Work task:
Needed from the data below: all lines that contain the word "living".

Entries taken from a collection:
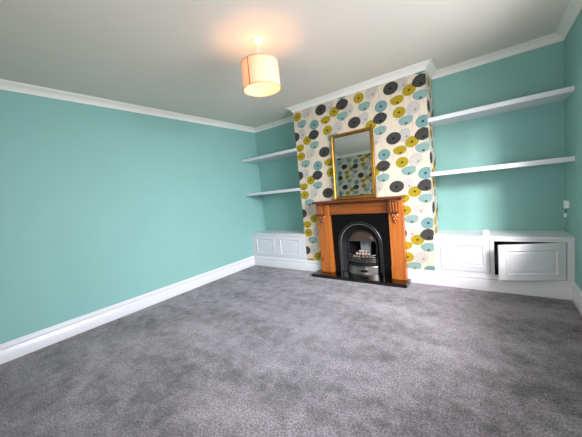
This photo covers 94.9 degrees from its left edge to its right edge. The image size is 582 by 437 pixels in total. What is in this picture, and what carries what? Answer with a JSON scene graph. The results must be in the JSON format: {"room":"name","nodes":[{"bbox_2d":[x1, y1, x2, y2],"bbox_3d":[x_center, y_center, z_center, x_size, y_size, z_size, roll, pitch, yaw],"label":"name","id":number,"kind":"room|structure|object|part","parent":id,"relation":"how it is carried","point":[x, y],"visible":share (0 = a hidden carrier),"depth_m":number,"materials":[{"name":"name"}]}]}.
{"room":"living room","nodes":[
{"label":"living room","id":0,"kind":"room"},
{"bbox_2d":[0,89,265,343],"bbox_3d":[-1.719,-0.152,3.344,0.001,2.400,4.000,-2,7,37],"label":"wall","id":1,"kind":"structure","parent":0,"point":[101,207],"depth_m":2.93,"materials":[{"name":"teal paint"}]},
{"bbox_2d":[0,256,254,364],"bbox_3d":[-1.712,0.982,3.292,0.020,0.162,3.618,-2,7,37],"label":"baseboard","id":2,"kind":"structure","parent":1,"relation":"attached to","point":[16,348],"depth_m":2.88,"materials":[{"name":"white paint"}]},
{"bbox_2d":[0,79,254,132],"bbox_3d":[-1.808,-1.309,3.212,0.071,0.066,4.000,-2,7,37],"label":"trim","id":3,"kind":"structure","parent":1,"relation":"attached to","point":[7,85],"depth_m":2.92,"materials":[{"name":"paint"}]},
{"bbox_2d":[0,0,569,127],"bbox_3d":[-0.257,-1.388,2.046,3.955,0.001,4.000,-2,7,37],"label":"ceiling","id":4,"kind":"structure","parent":0,"point":[177,56],"depth_m":2.13,"materials":[{"name":"paint"}]},
{"bbox_2d":[241,37,280,96],"bbox_3d":[-0.246,-1.205,2.100,0.301,0.374,0.301,-2,7,37],"label":"pendant lamp","id":5,"kind":"object","parent":4,"relation":"hanging from","point":[260,72],"visible":1,"depth_m":2.01,"materials":[{"name":"beige fabric"}]},
{"bbox_3d":[-0.237,-1.122,2.108,0.294,0.206,0.294,-2,7,37],"label":"lamp shade","id":6,"kind":"part","parent":5,"relation":"part of","materials":[{"name":"white fabric"}]},
{"bbox_2d":[0,265,581,436],"bbox_3d":[-0.016,0.989,2.273,3.955,0.001,4.000,-2,7,37],"label":"floor","id":7,"kind":"structure","parent":0,"point":[255,350],"depth_m":1.84,"materials":[{"name":"grey carpet"}]},
{"bbox_2d":[251,230,306,259],"bbox_3d":[-0.113,0.434,4.521,1.132,0.432,0.388,-2,7,37],"label":"base cabinet","id":8,"kind":"object","parent":7,"relation":"on","point":[291,244],"visible":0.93,"depth_m":4.35,"materials":[{"name":"white paint"}]},
{"bbox_3d":[-0.432,0.460,4.536,0.493,0.335,0.024,-2,7,37],"label":"door","id":9,"kind":"part","parent":8,"relation":"part of","materials":[{"name":"white paint"}]},
{"bbox_2d":[251,230,304,234],"bbox_3d":[-0.134,0.230,4.502,1.132,0.020,0.388,-2,7,37],"label":"countertop","id":10,"kind":"structure","parent":8,"relation":"on","point":[264,232],"depth_m":4.44,"materials":[{"name":"white paint"}]},
{"bbox_3d":[-0.013,0.447,4.222,0.500,0.335,0.024,-2,7,37],"label":"door","id":11,"kind":"part","parent":8,"relation":"part of","materials":[{"name":"white paint"}]},
{"bbox_2d":[312,269,410,287],"bbox_3d":[0.865,0.765,3.467,1.255,0.042,0.232,-2,7,37],"label":"hearth slab","id":12,"kind":"object","parent":7,"relation":"on","point":[346,276],"visible":0.97,"depth_m":3.36,"materials":[{"name":"black stone"}]},
{"bbox_2d":[312,195,407,279],"bbox_3d":[0.855,0.245,3.430,1.178,0.997,0.162,-2,7,37],"label":"fireplace surround","id":13,"kind":"object","parent":12,"relation":"on","point":[392,205],"visible":1,"depth_m":3.27,"materials":[{"name":"orange wood"}]},
{"bbox_3d":[0.491,0.269,3.749,0.188,0.962,0.090,-2,7,37],"label":"leg","id":14,"kind":"part","parent":13,"relation":"part of","materials":[{"name":"orange wood"}]},
{"bbox_2d":[331,126,376,199],"bbox_3d":[0.781,-0.674,3.387,0.560,0.848,0.069,-2,7,37],"label":"mirror","id":15,"kind":"object","parent":13,"relation":"on","point":[353,157],"visible":0.97,"depth_m":3.38,"materials":[{"name":"gold metal"}]},
{"bbox_2d":[312,195,404,203],"bbox_3d":[0.806,-0.234,3.384,1.178,0.029,0.162,-2,7,37],"label":"mantel shelf","id":16,"kind":"object","parent":13,"relation":"attached to","point":[399,197],"depth_m":3.26,"materials":[{"name":"brown wood"}]},
{"bbox_3d":[0.821,-0.209,3.408,1.136,0.028,0.113,-2,7,37],"label":"bed moulding","id":17,"kind":"part","parent":13,"relation":"part of","materials":[{"name":"brown wood"}]},
{"bbox_3d":[1.268,0.246,3.168,0.167,0.962,0.090,-2,7,37],"label":"leg","id":18,"kind":"part","parent":13,"relation":"part of","materials":[{"name":"orange wood"}]},
{"bbox_2d":[331,213,391,276],"bbox_3d":[0.979,0.317,3.581,0.790,0.802,0.320,-2,7,37],"label":"fireplace insert","id":19,"kind":"object","parent":12,"relation":"on","point":[352,233],"visible":0.98,"depth_m":3.51,"materials":[{"name":"black metal"}]},
{"bbox_2d":[349,232,374,241],"bbox_3d":[0.928,0.234,3.519,0.352,0.127,0.027,-2,7,37],"label":"hood","id":20,"kind":"object","parent":19,"relation":"attached to","point":[353,236],"depth_m":3.51,"materials":[{"name":"metal"}]},
{"bbox_2d":[433,230,574,281],"bbox_3d":[2.108,0.352,2.751,1.098,0.483,0.555,-2,7,37],"label":"base cabinet","id":21,"kind":"object","parent":7,"relation":"on","point":[505,254],"depth_m":2.55,"materials":[{"name":"white paint"}]},
{"bbox_3d":[1.838,0.390,2.837,0.436,0.340,0.024,-2,7,37],"label":"door","id":22,"kind":"part","parent":21,"relation":"part of","materials":[{"name":"white paint"}]},
{"bbox_3d":[2.019,0.141,2.772,0.066,0.051,0.066,-2,7,37],"label":"plastic cap","id":23,"kind":"part","parent":21,"relation":"part of","materials":[{"name":"white plastic"}]},
{"bbox_3d":[2.270,0.342,2.969,1.094,0.394,0.010,-2,7,37],"label":"panel","id":24,"kind":"part","parent":21,"relation":"part of","materials":[{"name":"white wood"}]},
{"bbox_2d":[433,230,574,239],"bbox_3d":[2.139,0.162,2.800,1.098,0.020,0.388,-2,7,37],"label":"countertop","id":25,"kind":"structure","parent":21,"relation":"on","point":[500,234],"depth_m":2.69,"materials":[{"name":"white paint"}]},
{"bbox_3d":[2.208,0.402,2.453,0.509,0.340,0.024,-4,6,17],"label":"door","id":26,"kind":"part","parent":21,"relation":"part of","materials":[{"name":"white paint"}]},
{"bbox_2d":[293,70,438,270],"bbox_3d":[0.946,-0.445,3.587,1.729,2.400,0.384,-2,7,37],"label":"wall","id":27,"kind":"structure","parent":0,"point":[398,111],"depth_m":3.13,"materials":[{"name":"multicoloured paper"}]},
{"bbox_2d":[254,256,321,271],"bbox_3d":[-0.086,0.721,4.301,1.425,0.162,0.020,-2,7,37],"label":"baseboard","id":28,"kind":"structure","parent":27,"relation":"attached to","point":[298,264],"depth_m":4.26,"materials":[{"name":"white paint"}]},
{"bbox_2d":[286,59,430,112],"bbox_3d":[0.696,-1.570,3.297,1.867,0.066,0.071,-2,7,37],"label":"trim","id":29,"kind":"structure","parent":27,"relation":"attached to","point":[421,66],"depth_m":3.17,"materials":[{"name":"paint"}]},
{"bbox_2d":[425,59,436,79],"bbox_3d":[1.527,-1.617,2.911,0.071,0.066,0.453,-2,7,37],"label":"trim","id":30,"kind":"structure","parent":27,"relation":"attached to","point":[431,69],"depth_m":2.90,"materials":[{"name":"paint"}]},
{"bbox_2d":[408,268,573,299],"bbox_3d":[1.954,0.661,2.774,1.387,0.162,0.020,-2,7,37],"label":"baseboard","id":31,"kind":"structure","parent":27,"relation":"attached to","point":[540,288],"depth_m":2.70,"materials":[{"name":"white paint"}]},
{"bbox_2d":[255,40,564,229],"bbox_3d":[1.046,-0.470,3.749,3.955,2.400,0.001,-2,7,37],"label":"wall","id":32,"kind":"structure","parent":0,"point":[529,197],"depth_m":2.87,"materials":[{"name":"teal paint"}]},
{"bbox_2d":[242,148,296,162],"bbox_3d":[-0.265,-1.014,4.376,1.132,0.043,0.405,-2,7,37],"label":"shelf","id":33,"kind":"object","parent":32,"relation":"attached to","point":[291,152],"visible":0.76,"depth_m":4.29,"materials":[{"name":"white paint"}]},
{"bbox_2d":[246,188,300,195],"bbox_3d":[-0.203,-0.446,4.437,1.132,0.043,0.390,-2,7,37],"label":"shelf","id":34,"kind":"object","parent":32,"relation":"attached to","point":[293,189],"visible":0.76,"depth_m":4.25,"materials":[{"name":"white paint"}]},
{"bbox_2d":[255,116,293,132],"bbox_3d":[-0.222,-1.588,4.457,1.132,0.066,0.071,-2,7,37],"label":"trim","id":35,"kind":"structure","parent":32,"relation":"attached to","point":[288,119],"depth_m":4.50,"materials":[{"name":"paint"}]},
{"bbox_2d":[432,33,562,79],"bbox_3d":[2.051,-1.655,2.755,1.098,0.066,0.071,-2,7,37],"label":"trim","id":36,"kind":"structure","parent":32,"relation":"attached to","point":[546,40],"depth_m":2.71,"materials":[{"name":"paint"}]},
{"bbox_2d":[428,85,574,126],"bbox_3d":[2.014,-1.089,2.684,1.098,0.043,0.382,-2,7,37],"label":"shelf","id":37,"kind":"object","parent":32,"relation":"attached to","point":[557,95],"visible":1,"depth_m":2.56,"materials":[{"name":"white paint"}]},
{"bbox_2d":[430,156,574,175],"bbox_3d":[2.072,-0.520,2.738,1.098,0.043,0.382,-2,7,37],"label":"shelf","id":38,"kind":"object","parent":32,"relation":"attached to","point":[571,158],"visible":1,"depth_m":2.53,"materials":[{"name":"white paint"}]},
{"bbox_2d":[564,10,581,290],"bbox_3d":[1.534,-0.249,0.909,0.220,2.400,4.000,-2,7,37],"label":"wall","id":39,"kind":"structure","parent":0,"point":[573,40],"depth_m":2.25,"materials":[{"name":"teal paint"}]},
{"bbox_2d":[564,200,568,216],"bbox_3d":[2.562,-0.088,2.487,0.033,0.158,0.062,-2,7,37],"label":"wall switch","id":40,"kind":"object","parent":39,"relation":"attached to","point":[566,202],"visible":1,"depth_m":2.48,"materials":[{"name":"white plastic"}]},
{"bbox_2d":[555,0,581,39],"bbox_3d":[1.301,-1.401,0.886,0.071,0.066,4.000,-2,7,37],"label":"trim","id":41,"kind":"structure","parent":39,"relation":"attached to","point":[574,7],"depth_m":2.16,"materials":[{"name":"paint"}]},
{"bbox_2d":[572,282,581,314],"bbox_3d":[1.437,0.888,0.934,0.020,0.162,3.618,-2,7,37],"label":"baseboard","id":42,"kind":"structure","parent":39,"relation":"attached to","point":[576,291],"depth_m":2.23,"materials":[{"name":"white paint"}]}
]}

Expected output:
{"room":"living room","nodes":[
{"label":"living room","id":0,"kind":"room"},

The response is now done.